As many readers may remember, Wisconsin, in early 2011, passed a law changing collective bargaining rights for public employees in the state.  The bill, WI Legis 10 (2011-2012), famously led to a round of recall elections that ultimately changed partisan control of the State Senate. Less well known was that the law was also challenged in court, eventually making it all the way to the State Supreme Court.

The case of State ex rel Ozanne v. Fitzgerald, 798 N.W.2d 436, concerned a challenge to the state’s collective bargaining law based on the state’s Open Meetings Law, W.S.A. 19.81 et seq.  The Open Meetings Law (and similar equivalents in other states) is meant to guarantee the public access to government deliberations.  The essential allegation in the Ozanne case was that the legislature did not give proper notice of the final meeting on the bill.  The Court declined to address the issue on separation of powers grounds, upheld the law, and the rest is swiftly becoming history.

That case, decided in June 2011, was very much on my mind as I read about a case currently coming to a head in Michigan.  Early in 2011, Michigan passed the ‘emergency manager law,’ which amended a pre-existing law to allow certain state-appointed financial managers new powers, including the ability to modify public sector union contracts. See MI Legis 4 (2011).   Despite differences, the Michigan law and the Wisconsin law are often brought up in the same conversation because of their respective effects on public sector unions.  See e.g 2011 WLNR 15551937.

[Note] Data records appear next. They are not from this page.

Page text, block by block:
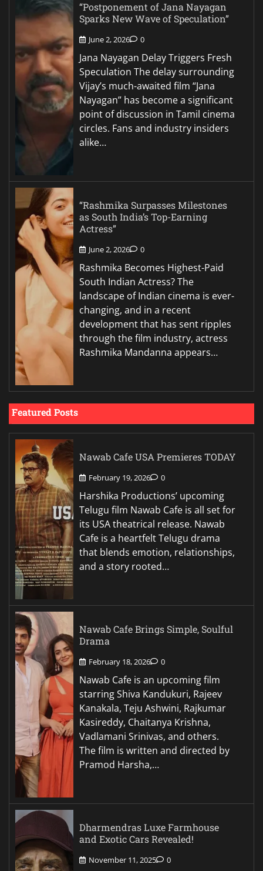
“Postponement of Jana Nayagan
Sparks New Wave of Speculation”
June 2, 2026 0
Jana Nayagan Delay Triggers Fresh
Speculation The delay surrounding
Vijay’s much-awaited film “Jana
Nayagan” has become a significant
point of discussion in Tamil cinema
circles. Fans and industry insiders
alike…
“Rashmika Surpasses Milestones
as South India’s Top-Earning
Actress”
June 2, 2026 0
Rashmika Becomes Highest-Paid
South Indian Actress? The
landscape of Indian cinema is ever-
changing, and in a recent
development that has sent ripples
through the film industry, actress
Rashmika Mandanna appears…
Featured Posts
Nawab Cafe USA Premieres TODAY
February 19, 2026 0
Harshika Productions’ upcoming
Telugu film Nawab Cafe is all set for
its USA theatrical release. Nawab
Cafe is a heartfelt Telugu drama
that blends emotion, relationships,
and a story rooted…
Nawab Cafe Brings Simple, Soulful
Drama
February 18, 2026 0
Nawab Cafe is an upcoming film
starring Shiva Kandukuri, Rajeev
Kanakala, Teju Ashwini, Rajkumar
Kasireddy, Chaitanya Krishna,
Vadlamani Srinivas, and others.
The film is written and directed by
Pramod Harsha,…
Dharmendras Luxe Farmhouse
and Exotic Cars Revealed!
November 11, 2025 0
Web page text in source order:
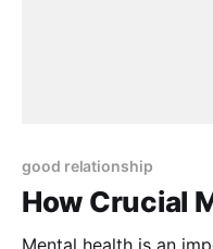
good relationship
How Crucial
Mental health is an
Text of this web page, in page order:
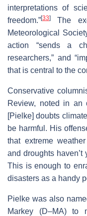
interpretations of
freedom.”[33]
The
Meteorological
action “sends a
researchers,” and
that is central to the
Conservative
Review, noted in an
[Pielke] doubts
be harmful. His
that extreme
and droughts haven’t
This is enough to
disasters as a handy
Pielke was also
Markey (D–MA) to

Similar to Wisconsin, Michigan’s Bill is now also at the center of litigation that pits technical statutory requirements against the popular will.  A group is seeking a referendum on the law, but their question may never make the ballot due to font on the forms they circulated to gather signatures.  MCLA 168.482(2) requires the forms used to collect signatures for a petition to contain a heading in ’14 point font,’ though ’14 point’ isn’t defined anywhere in the law.

As two justices noted when the Supreme Court took up the case, the concept of font arose from the use of printing blocks.  See 2012 wl 2865779.  How the concept translates to the digital era will apparently decide whether or not Michigan voters get a plebiscite on their emergency manager law.

Research References

To find more on the font dispute as it’s made its way to the State Supreme Court, try the following search in MINEWS: Font & petition & emergency /3 manager.  2012 WLNR 15634213 contained some records of the actual oral arguments in the case.

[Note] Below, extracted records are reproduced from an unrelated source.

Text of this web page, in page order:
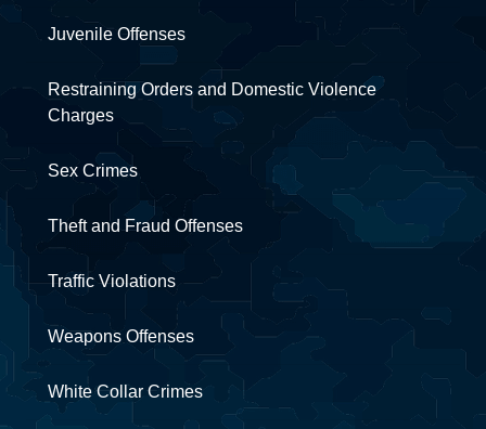
Juvenile Offenses
Restraining Orders and Domestic Violence
Charges
Sex Crimes
Theft and Fraud Offenses
Traffic Violations
Weapons Offenses
White Collar Crimes

The docket number for the Michigan Supreme Court case is, 145387, if you run a search for that DOCK-MI-APPSCT, the relevant docket will come up.

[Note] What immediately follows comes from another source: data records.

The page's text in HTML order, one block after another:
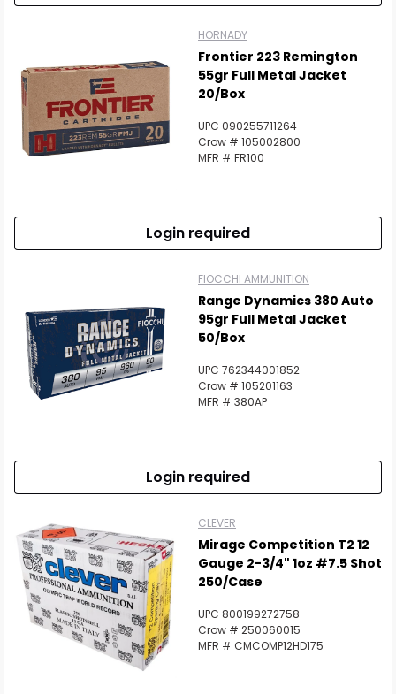
Scan to cart
HORNADY
Frontier 223 Remington
55gr Full Metal Jacket
20/Box
UPC 090255711264
Crow # 105002800
MFR # FR100
Login required
FIOCCHI AMMUNITION
Range Dynamics 380 Auto
95gr Full Metal Jacket
50/Box
UPC 762344001852
Crow # 105201163
MFR # 380AP
Login required
CLEVER
Mirage Competition T2 12
Gauge 2-3/4" 1oz #7.5 Shot
250/Case
UPC 800199272758
Crow # 250060015
MFR # CMCOMP12HD175

To find more on the Michigan law, I tried emergency /3 manager in various MINEWS and MI-CS databases, limiting results to results after the start of 2011.  To find the legislation, I had to go to the database for bills from before the current calendar year, MI-Legis-old.  Similarly, to find more on the Wisconsin law, I tried various searches using collective! /3 bargain! in similar state-specific databases, with similar date restrictions.